INSTRUCTIONS FOR THE TASK |
What is printed must match, line for line, the records from their first line through the line containing "CWE: Ongoing (12, 63, 45, 69)", with pictures left out.

(Records from a data collection)
-*-
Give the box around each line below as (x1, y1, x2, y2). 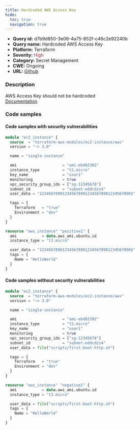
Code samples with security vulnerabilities (5, 124, 98, 130)
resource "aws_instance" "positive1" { (5, 228, 90, 234)
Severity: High (12, 52, 44, 58)
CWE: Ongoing (12, 63, 45, 69)
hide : (5, 12, 17, 17)
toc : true (10, 17, 31, 22)
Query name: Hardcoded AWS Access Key (12, 41, 103, 47)
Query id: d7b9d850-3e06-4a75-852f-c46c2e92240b (12, 36, 128, 42)
-*-
OUTPUT BELOW |
Give the box around each line below as (x1, y1, x2, y2). 
Code samples with security vulnerabilities (5, 124, 98, 130)
resource "aws_instance" "positive1" { (5, 228, 90, 234)
Severity: High (12, 52, 44, 58)
CWE: Ongoing (12, 63, 45, 69)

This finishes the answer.